The Type 31 design is modular to allow the involvement of multiple shipyards, as practiced in the construction of the HMS Queen Elizabeth class aircraft carriers. It is also oriented towards export sales, and Babcock has developed a full package of technical assistance and support (dubbed ArrowYard) to help foreign shipbuilding customers to build their own Type 31s locally. Poland has signed up for three warships based on the Type 31, to be called the Miecznik-class; Polish contractor PGZ is getting ready for the project by supplying Type 31 blocks to Babcock for construction of the Royal Navy's five hulls, according to The Telegraph. The number and size of the ship blocks have not been confirmed, but the disclosure touches on the controversial practice of allowing foreign-assembled steel in Royal Navy procurement. 

"We understand that Babcock has contracted PGZ Poland to construct blocks for HMS Active, the second Type 31," confirmed the UK Ministry of Defence. "This represents less than one percent of the total value of program build and is part of Babcock’s aim to maximize knowledge exchange to benefit both the UK’s Type 31 and Poland’s Miecznik frigate builds."
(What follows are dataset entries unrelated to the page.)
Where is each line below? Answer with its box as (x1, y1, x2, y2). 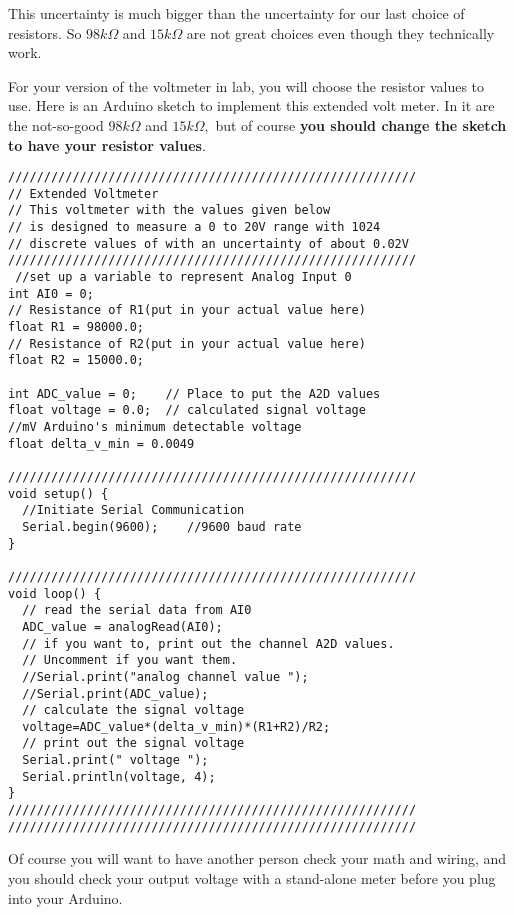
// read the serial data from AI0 (22, 603, 252, 618)
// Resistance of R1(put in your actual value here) (8, 303, 366, 318)
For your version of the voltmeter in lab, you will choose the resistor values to (8, 75, 485, 96)
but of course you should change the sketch (215, 114, 507, 135)
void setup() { (8, 486, 109, 501)
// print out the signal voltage (22, 736, 245, 751)
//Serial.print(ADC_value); (22, 686, 209, 701)
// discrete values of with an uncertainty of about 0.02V (8, 236, 409, 251)
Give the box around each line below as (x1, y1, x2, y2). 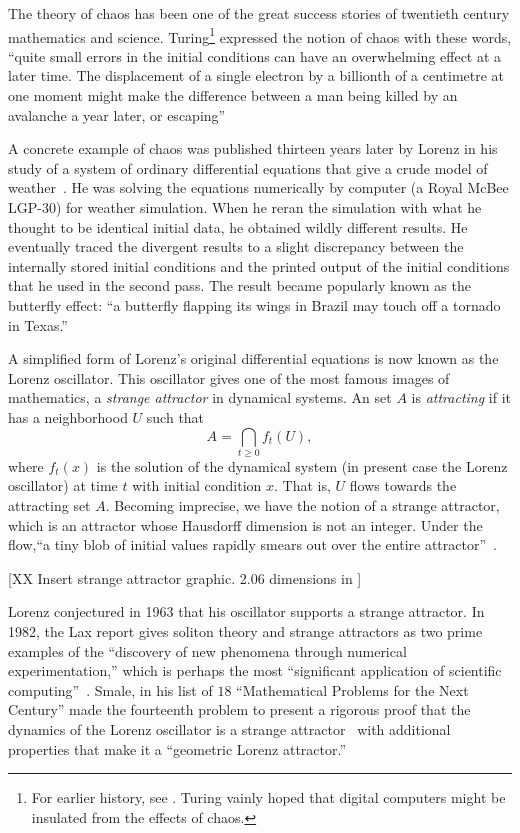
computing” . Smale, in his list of (8, 679, 213, 700)
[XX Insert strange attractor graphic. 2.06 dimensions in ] (8, 567, 362, 588)
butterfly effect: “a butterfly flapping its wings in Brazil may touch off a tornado (8, 294, 501, 315)
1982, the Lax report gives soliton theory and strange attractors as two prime (8, 621, 483, 642)
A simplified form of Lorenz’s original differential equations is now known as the (8, 348, 499, 369)
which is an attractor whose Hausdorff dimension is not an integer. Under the (8, 514, 483, 535)
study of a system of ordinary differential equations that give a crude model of (8, 157, 488, 178)
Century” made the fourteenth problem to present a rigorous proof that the (8, 699, 471, 720)
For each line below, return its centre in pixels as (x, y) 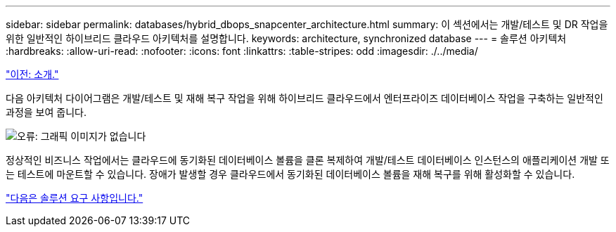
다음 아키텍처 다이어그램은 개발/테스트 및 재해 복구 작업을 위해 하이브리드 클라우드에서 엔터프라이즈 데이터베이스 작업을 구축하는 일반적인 (304, 98)
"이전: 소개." (32, 74)
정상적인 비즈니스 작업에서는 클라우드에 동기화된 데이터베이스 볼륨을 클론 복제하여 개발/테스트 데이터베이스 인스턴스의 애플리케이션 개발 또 (308, 160)
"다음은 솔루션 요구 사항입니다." (75, 198)
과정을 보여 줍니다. (46, 112)
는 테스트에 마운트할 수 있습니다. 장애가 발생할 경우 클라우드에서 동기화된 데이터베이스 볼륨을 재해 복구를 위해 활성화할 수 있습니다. (290, 174)
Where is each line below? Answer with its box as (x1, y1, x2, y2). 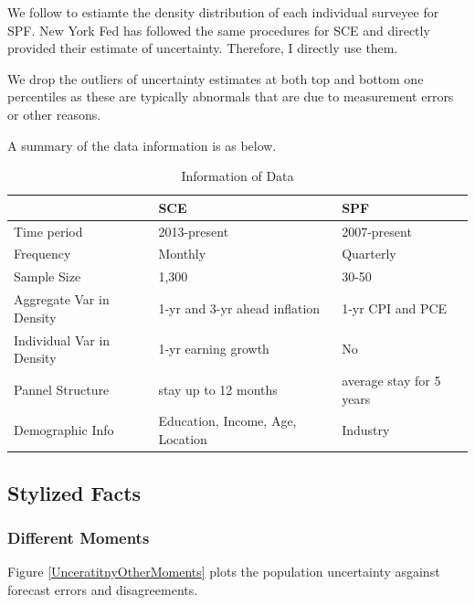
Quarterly (342, 244, 396, 263)
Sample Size (14, 267, 81, 286)
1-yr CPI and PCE (342, 298, 448, 317)
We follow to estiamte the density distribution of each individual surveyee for (7, 3, 439, 21)
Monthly (158, 244, 206, 263)
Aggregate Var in (14, 290, 110, 309)
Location (158, 430, 207, 449)
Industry (342, 420, 390, 440)
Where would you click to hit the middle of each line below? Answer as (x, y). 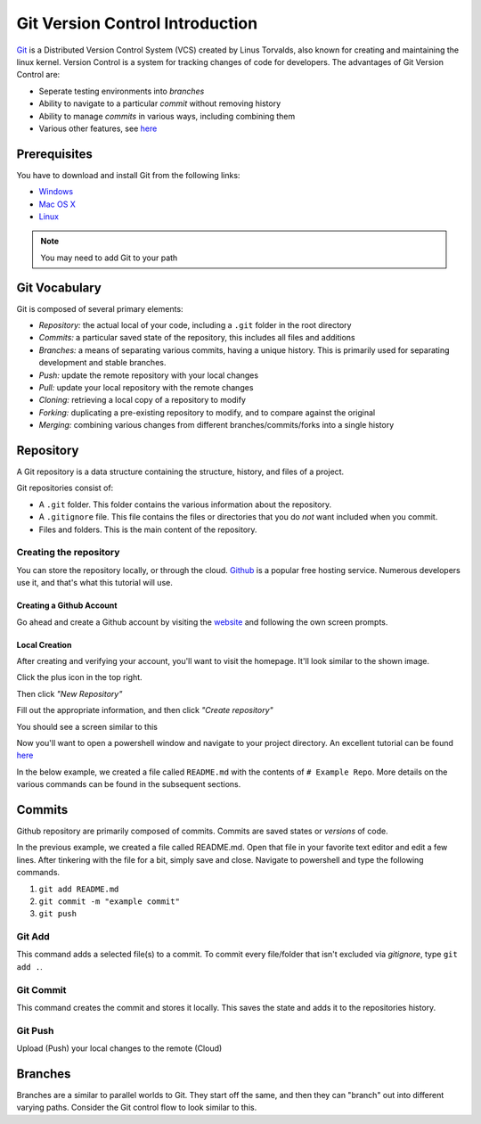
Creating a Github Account (67, 605)
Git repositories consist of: (65, 488)
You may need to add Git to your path (109, 258)
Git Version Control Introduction (137, 23)
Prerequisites (54, 154)
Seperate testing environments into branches (122, 91)
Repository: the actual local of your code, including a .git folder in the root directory (195, 325)
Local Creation (44, 644)
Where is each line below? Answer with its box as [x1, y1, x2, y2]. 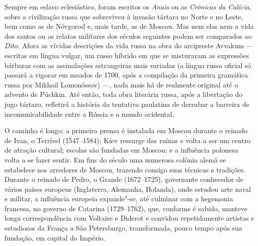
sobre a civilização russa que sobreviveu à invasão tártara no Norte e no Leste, [4, 11, 243, 21]
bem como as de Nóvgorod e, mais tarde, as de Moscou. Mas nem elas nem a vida [4, 21, 254, 31]
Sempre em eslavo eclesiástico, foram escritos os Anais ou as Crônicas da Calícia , [4, 1, 252, 11]
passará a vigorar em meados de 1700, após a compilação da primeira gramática [4, 70, 248, 80]
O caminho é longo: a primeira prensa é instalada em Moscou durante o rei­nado [4, 125, 248, 136]
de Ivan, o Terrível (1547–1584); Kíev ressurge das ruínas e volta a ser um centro [4, 135, 251, 145]
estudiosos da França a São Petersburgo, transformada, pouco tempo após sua [4, 223, 243, 233]
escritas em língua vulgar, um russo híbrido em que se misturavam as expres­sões [4, 50, 249, 60]
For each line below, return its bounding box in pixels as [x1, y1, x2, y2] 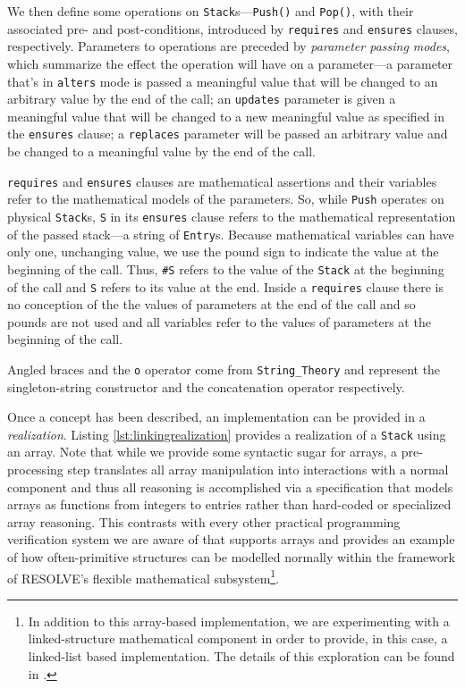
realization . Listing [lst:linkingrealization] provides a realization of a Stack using [7, 424, 446, 443]
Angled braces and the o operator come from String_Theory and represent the [7, 359, 441, 378]
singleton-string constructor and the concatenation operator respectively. [7, 377, 405, 396]
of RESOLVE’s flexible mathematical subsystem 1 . [7, 566, 280, 587]
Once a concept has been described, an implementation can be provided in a [7, 407, 426, 426]
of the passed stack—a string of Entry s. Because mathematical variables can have [7, 224, 454, 243]
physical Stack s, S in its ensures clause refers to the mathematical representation [7, 206, 456, 225]
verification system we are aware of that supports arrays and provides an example [7, 530, 455, 549]

The ministry has previously denied rumors that there might be a possibility of canceling the Type 31 in an upcoming budget review. "We are absolutely committed to building the Type 31s and the reason for that is because it is such a capable and modern ship, so it’s adaptable which means you no longer find yourself in a situation where you’ve got some incredibly expensive bit of kit doing humanitarian work," explained defense minister Alex Chalk in January.